Кулак Краба впечатался в солнечное сплетение охранника. Он согнулся.
– Что теперь скажешь?
Охранник что-то невнятно прохрипел.
– Не слышу.
– Ничего.
– Мудак, так ничему и не научишься до самой смерти, – Краб несильно толкнул охранника, и тот упал.
Охранник перевалился на бок, рука его скользнула к пистолету.
– Молодец, – одобрительно сказал Краб, – только у тебя ж пушка на предохранителе и не взведена.
На этот раз удар пришелся в область печени. Охранник заскулил.

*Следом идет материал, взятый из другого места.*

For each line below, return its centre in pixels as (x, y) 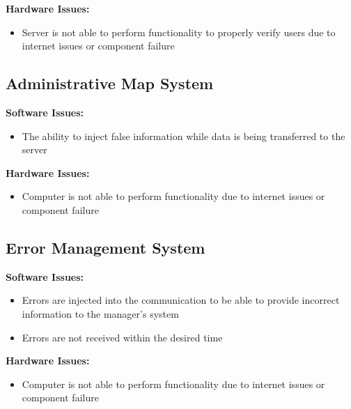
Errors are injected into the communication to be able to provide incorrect (181, 300)
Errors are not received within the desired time (122, 337)
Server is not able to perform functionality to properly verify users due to (179, 32)
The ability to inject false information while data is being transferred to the (184, 136)
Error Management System (106, 247)
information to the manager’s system (100, 313)
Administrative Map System (110, 83)
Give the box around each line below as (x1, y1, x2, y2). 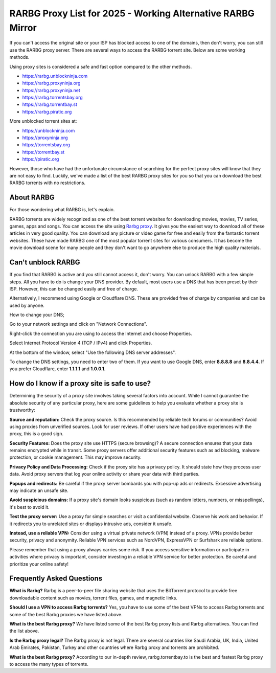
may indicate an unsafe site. (9, 487, 69, 493)
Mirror (9, 22, 37, 33)
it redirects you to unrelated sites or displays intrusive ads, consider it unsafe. (9, 521, 173, 527)
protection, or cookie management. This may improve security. (9, 454, 142, 460)
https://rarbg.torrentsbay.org (22, 95, 83, 101)
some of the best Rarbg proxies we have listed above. (9, 611, 123, 617)
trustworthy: (9, 407, 35, 413)
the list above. (9, 628, 39, 634)
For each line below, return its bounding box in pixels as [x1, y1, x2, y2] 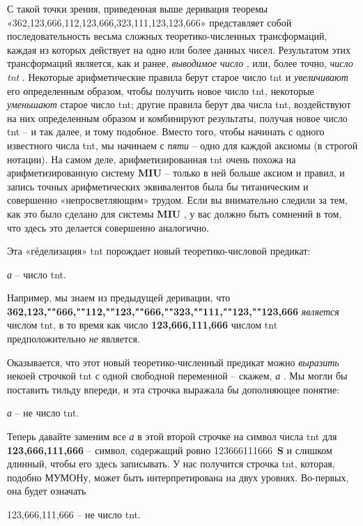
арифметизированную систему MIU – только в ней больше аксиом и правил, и [7, 165, 345, 180]
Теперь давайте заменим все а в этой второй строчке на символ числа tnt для [7, 429, 337, 444]
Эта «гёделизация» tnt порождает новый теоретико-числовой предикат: [7, 243, 311, 258]
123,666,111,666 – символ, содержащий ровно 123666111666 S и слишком [7, 442, 332, 457]
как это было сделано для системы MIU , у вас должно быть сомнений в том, [7, 206, 342, 220]
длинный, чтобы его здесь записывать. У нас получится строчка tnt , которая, [7, 456, 335, 471]
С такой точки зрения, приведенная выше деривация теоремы [7, 1, 268, 15]
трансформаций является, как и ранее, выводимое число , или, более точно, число [7, 56, 353, 70]
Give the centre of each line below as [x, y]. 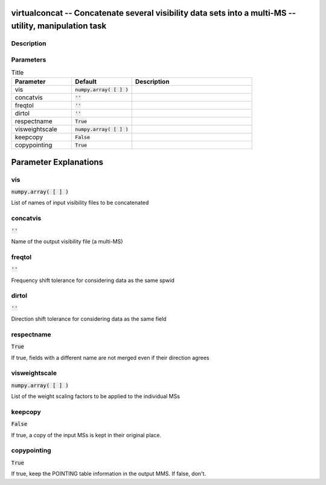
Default [86, 82]
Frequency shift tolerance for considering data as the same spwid [93, 280]
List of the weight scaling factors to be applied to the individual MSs [96, 396]
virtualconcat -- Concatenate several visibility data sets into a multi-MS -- [153, 13]
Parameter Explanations [57, 162]
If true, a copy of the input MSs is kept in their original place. [86, 435]
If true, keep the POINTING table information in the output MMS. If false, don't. [109, 474]
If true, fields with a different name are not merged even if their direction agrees [110, 358]
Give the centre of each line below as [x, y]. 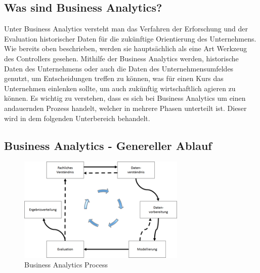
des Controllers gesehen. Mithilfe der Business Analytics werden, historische [121, 58]
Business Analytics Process [66, 265]
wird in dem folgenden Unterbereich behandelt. [77, 118]
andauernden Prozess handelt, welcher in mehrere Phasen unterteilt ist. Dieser [125, 108]
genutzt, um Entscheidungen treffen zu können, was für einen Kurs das [114, 78]
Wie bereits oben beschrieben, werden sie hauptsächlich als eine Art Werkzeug [126, 48]
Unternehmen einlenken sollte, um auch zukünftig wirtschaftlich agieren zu [120, 88]
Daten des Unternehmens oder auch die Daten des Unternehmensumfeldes [119, 68]
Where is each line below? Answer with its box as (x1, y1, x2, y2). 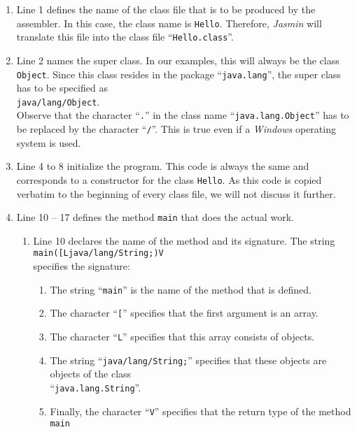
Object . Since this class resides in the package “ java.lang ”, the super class (16, 66, 341, 81)
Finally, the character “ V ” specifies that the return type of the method (50, 403, 351, 418)
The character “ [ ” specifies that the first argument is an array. (50, 305, 318, 320)
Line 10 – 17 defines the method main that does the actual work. (16, 210, 294, 224)
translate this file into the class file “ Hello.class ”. (16, 29, 234, 44)
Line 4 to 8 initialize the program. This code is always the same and (16, 159, 309, 173)
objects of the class (50, 366, 132, 381)
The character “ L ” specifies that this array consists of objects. (50, 329, 315, 343)
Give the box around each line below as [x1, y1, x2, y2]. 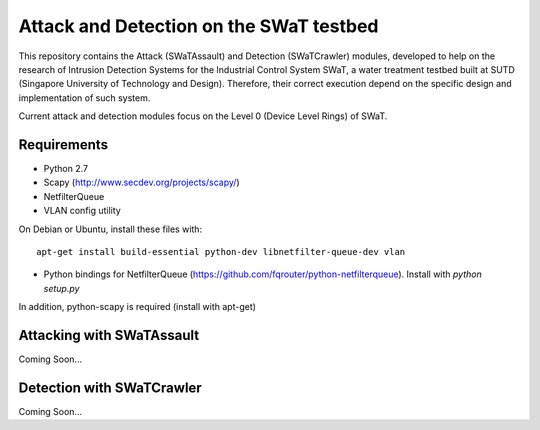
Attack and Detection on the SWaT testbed [18, 15, 379, 37]
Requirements [18, 136, 109, 153]
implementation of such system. [18, 91, 151, 104]
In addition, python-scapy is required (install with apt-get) [18, 301, 257, 313]
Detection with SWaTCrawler [18, 379, 202, 396]
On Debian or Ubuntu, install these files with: [18, 223, 203, 235]
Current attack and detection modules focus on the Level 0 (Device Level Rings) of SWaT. [18, 110, 388, 122]
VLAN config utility [43, 205, 122, 217]
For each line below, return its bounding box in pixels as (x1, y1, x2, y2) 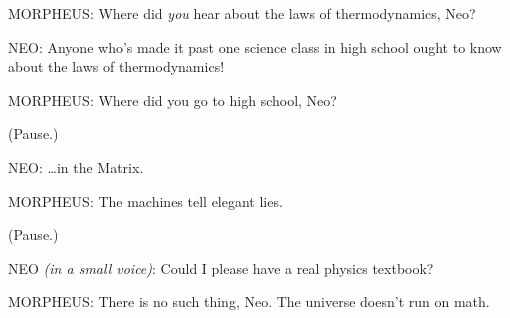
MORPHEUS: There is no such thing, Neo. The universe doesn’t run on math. (8, 291, 490, 312)
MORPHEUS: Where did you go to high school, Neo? (8, 89, 337, 110)
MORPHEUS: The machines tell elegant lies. (8, 190, 283, 211)
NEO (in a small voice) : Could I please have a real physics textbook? (8, 257, 434, 278)
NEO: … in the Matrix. (8, 156, 144, 177)
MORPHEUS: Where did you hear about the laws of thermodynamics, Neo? (8, 3, 476, 23)
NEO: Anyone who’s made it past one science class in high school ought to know (8, 36, 502, 57)
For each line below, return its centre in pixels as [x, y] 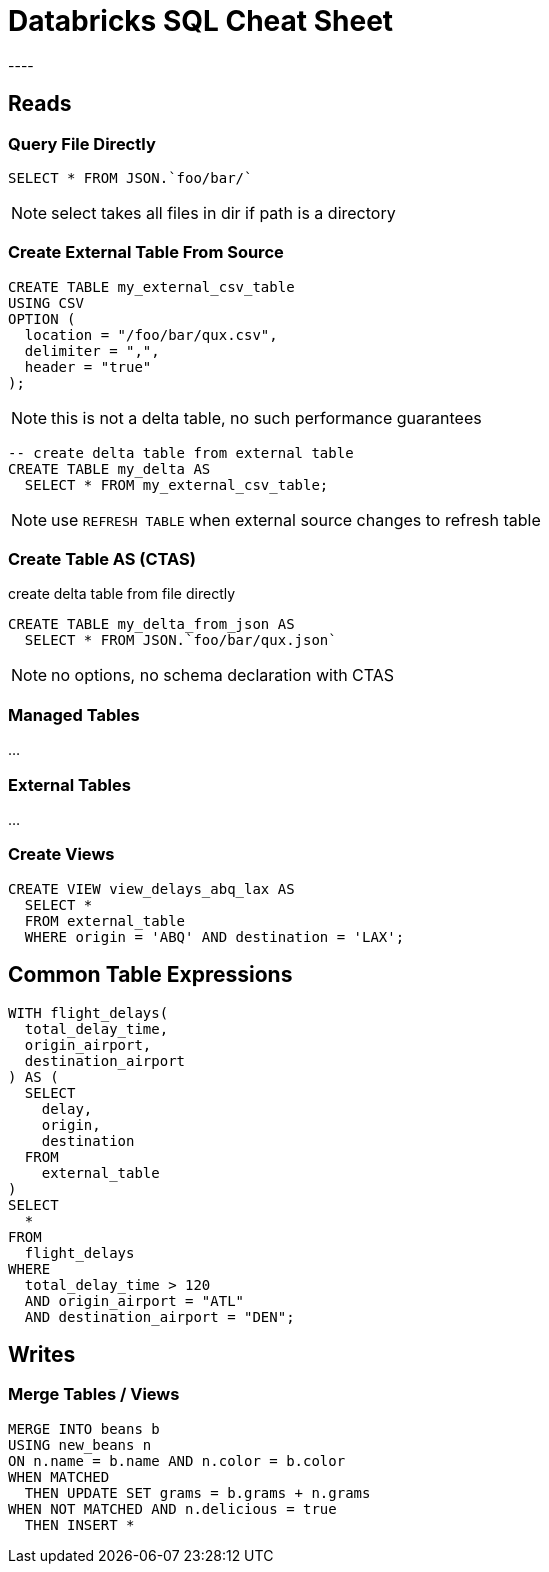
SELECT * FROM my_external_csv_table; [176, 484]
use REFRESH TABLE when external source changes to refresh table [296, 519]
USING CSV [46, 302]
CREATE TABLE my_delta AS [109, 468]
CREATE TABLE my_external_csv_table [151, 286]
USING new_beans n [80, 1444]
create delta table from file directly [122, 594]
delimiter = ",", [92, 350]
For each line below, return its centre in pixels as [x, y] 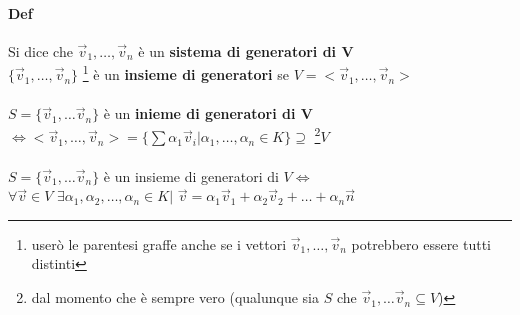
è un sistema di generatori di [237, 50]
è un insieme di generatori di [191, 175]
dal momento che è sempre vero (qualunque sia [175, 297]
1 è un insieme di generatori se [185, 73]
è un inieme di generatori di [199, 113]
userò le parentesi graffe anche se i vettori [159, 243]
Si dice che [40, 50]
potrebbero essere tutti [421, 243]
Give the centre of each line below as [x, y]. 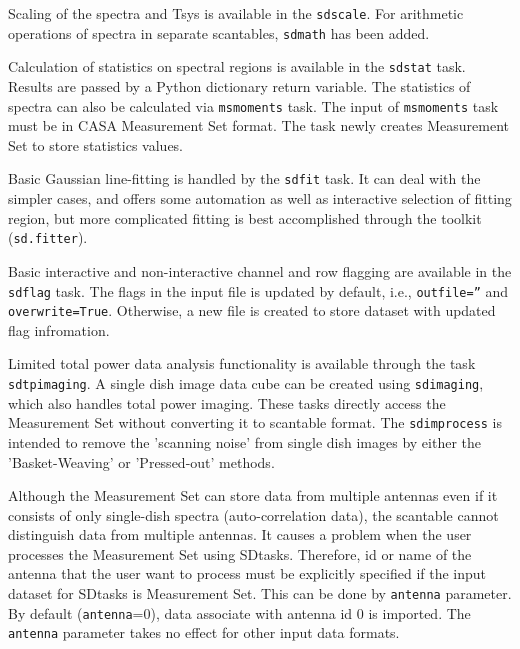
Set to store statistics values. [95, 144]
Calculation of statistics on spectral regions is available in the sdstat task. [237, 66]
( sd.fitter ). [48, 237]
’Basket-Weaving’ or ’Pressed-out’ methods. [141, 461]
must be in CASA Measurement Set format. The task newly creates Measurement [258, 125]
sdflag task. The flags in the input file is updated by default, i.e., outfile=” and [258, 290]
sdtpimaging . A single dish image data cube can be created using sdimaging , [246, 383]
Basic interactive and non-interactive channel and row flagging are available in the [260, 270]
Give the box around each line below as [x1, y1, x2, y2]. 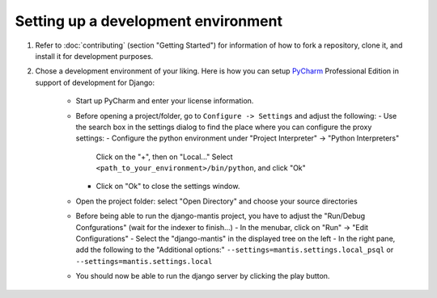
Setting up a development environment [15, 12, 283, 30]
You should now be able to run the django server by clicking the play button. [75, 271, 330, 281]
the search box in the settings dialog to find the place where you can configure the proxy [75, 122, 372, 132]
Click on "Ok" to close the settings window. [95, 182, 240, 191]
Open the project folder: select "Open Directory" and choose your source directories [75, 196, 358, 206]
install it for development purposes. [35, 51, 154, 61]
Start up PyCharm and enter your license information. [75, 96, 254, 106]
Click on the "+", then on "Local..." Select [95, 152, 234, 162]
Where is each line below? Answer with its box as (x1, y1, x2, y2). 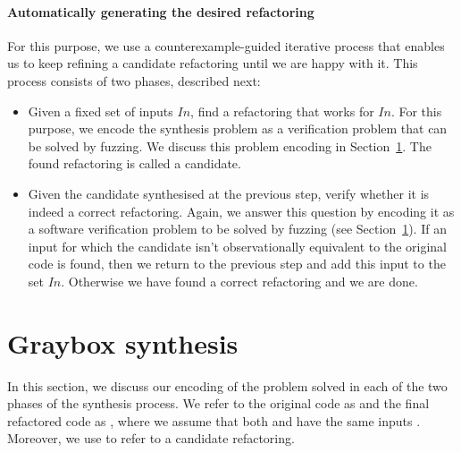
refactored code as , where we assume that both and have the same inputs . (7, 411, 421, 430)
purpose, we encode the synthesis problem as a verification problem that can (28, 119, 448, 138)
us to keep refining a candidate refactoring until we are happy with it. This (7, 54, 418, 73)
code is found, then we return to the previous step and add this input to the (28, 254, 446, 273)
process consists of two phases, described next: (7, 71, 261, 90)
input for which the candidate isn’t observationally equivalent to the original (28, 236, 447, 255)
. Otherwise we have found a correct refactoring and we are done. (61, 271, 418, 290)
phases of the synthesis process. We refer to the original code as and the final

Еще удар – и пистолет отлетел в сторону.
– Не надо, – раздался голос сзади.
Краб оглянулся. Первый охранник уже успел умыться и теперь стоял в нескольких метрах за спиной Краба. В опущенной руке его был пистолет.
– Не надо, – сказал охранник.
– А то что? Выстрелишь?
Охранник не ответил.
– Я тебя спросил – выстрелишь?
– Да.
Краб усмехнулся:
– А не испугаешься? Я ведь Краб.
– Здесь ничейная территория. Вы напали на нас. Никто ничего не возразит, если я выстрелю.
– Как зовут?
– Макс.
– Ко мне пойдешь?
– Что?
– В команду мою пойдешь? – повторил свой вопрос Краб.
– Да.
– Завтра мне позвонишь, – Краб подошел к охраннику и дал ему свою визитную карточку.
Охранник взял карточку левой рукой и сунул ее в карман пиджака.
– Пушку можешь спрятать, Макс, – сказал Краб.
Охранник поставил пистолет на предохранитель и спрятал оружие в кобуру.
– А приятелю своему скажи, что за науку благодарить нужно. А то заладил – ничего, ничего.
Краб двинулся было к лестнице, потом оглянулся:
– Макс?
– Да?
– Ты как думаешь, чего я тебя к себе позвал?
– За пистолет.
– В смысле?..
– Что я его достал…
– Ни хрена, – Краб усмехнулся, – это тебе по работе положено за оружие хвататься.
– Тогда за что?
– За то, что ты его на меня не навел. Понимание проявил. Усек?
– Усек.
– Вот и ладно. У вас тут сколько гепатитчиков лежит?
– Двое, – хриплым голосом сказал вставший, наконец, второй охранник, – оба в одной палате. Второй этаж.
– Слышь, Макс, а приятель твой, так ничему и не научится.
Краб неторопливо стал подниматься по ступенькам.
– Сука, – тихо сказал охранник.
– Краб, – спокойно поправил его, не останавливаясь, Краб.